Der Name ist von der Tatsache hergeleitet, dass die Kontrahenten der einen Seite alle aus der Nachbarschaft des Ortes Castellammare del Golfo auf Sizilien stammen, darunter Joseph Bonanno, Stefano Magaddino, Joseph Profaci, Giuseppe „Joe“ Aiello und deren Anführer Salvatore Maranzano. Ihre Gegner, die von ganz Sizilien und angrenzenden Regionen Süditaliens wie Kalabrien und Kampanien kamen, wurden von Joe Masseria geleitet. Zu Masseria gehörten unter anderem Al Capone, Lucky Luciano, Vito Genovese, Willie Moretti, Joe Adonis und Frank Costello.

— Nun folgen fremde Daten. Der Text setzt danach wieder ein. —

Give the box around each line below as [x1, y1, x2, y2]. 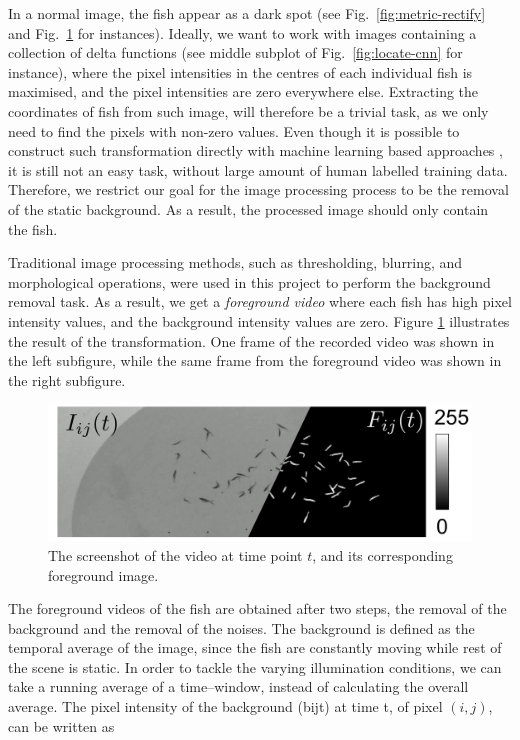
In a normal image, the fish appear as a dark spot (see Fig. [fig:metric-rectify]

„Neben der Masseria-Gruppe agierte in Manhattan und Brooklyn in enger Anlehnung an Masseria die Al Mineo Gang. Die Bronx kontrollierte Gaetano Reina, der Sohn von Giacomo Reina aus Corleone […]. Staten Island war das Arbeitsgebiet von Joseph Profaci. Die fünfte Gruppe stellte eine Besonderheit dar, da sie ihre Mitglieder ausschließlich aus Immigranten aus Castellammare del Golfo rekrutierte. Der nominelle Boss dieser Formation war Cola Schiro, das Sagen hatte jedoch Salvatore Maranzano. Die Castellammarese hatten sich ebenfalls für Manhattan und Brooklyn als Operationsgebiet entschieden…“
Ausgelöst wurde der Konflikt durch die Entsendung von Salvatore Maranzano durch Vito Cascio Ferro nach New York City. Dieser wurde der Anführer der Einwanderer aus Castellammare del Golfo in New York City. Weitere Männer aus der Region kamen nach New York, darunter Joseph Bonanno, Joseph Profaci, und Stefano Magaddino, mit denen sich Maranzano verbündete. Anstatt als Kontaktperson zwischen den USA und Italien zu pendeln, erhielt er jedoch angeblich vom Don Vito 1927 den Auftrag, die anderen Fünf Familien, die de facto schon bestanden, in New York zu übernehmen. Daraufhin begann er während der Alkoholprohibition insbesondere auf das Territorium Joe Masserias vorzudringen, indem er sich dessen Alkohollieferungen aneignete und anfing dessen illegale Bars („speakeasy“) zu übernehmen. Dieser wehrte sich gegen diese „Feindliche Übernahme“ und es kam zu einem blutigen Kampf in der Unterwelt, der als „Krieg von Castellammare“ bekannt wurde.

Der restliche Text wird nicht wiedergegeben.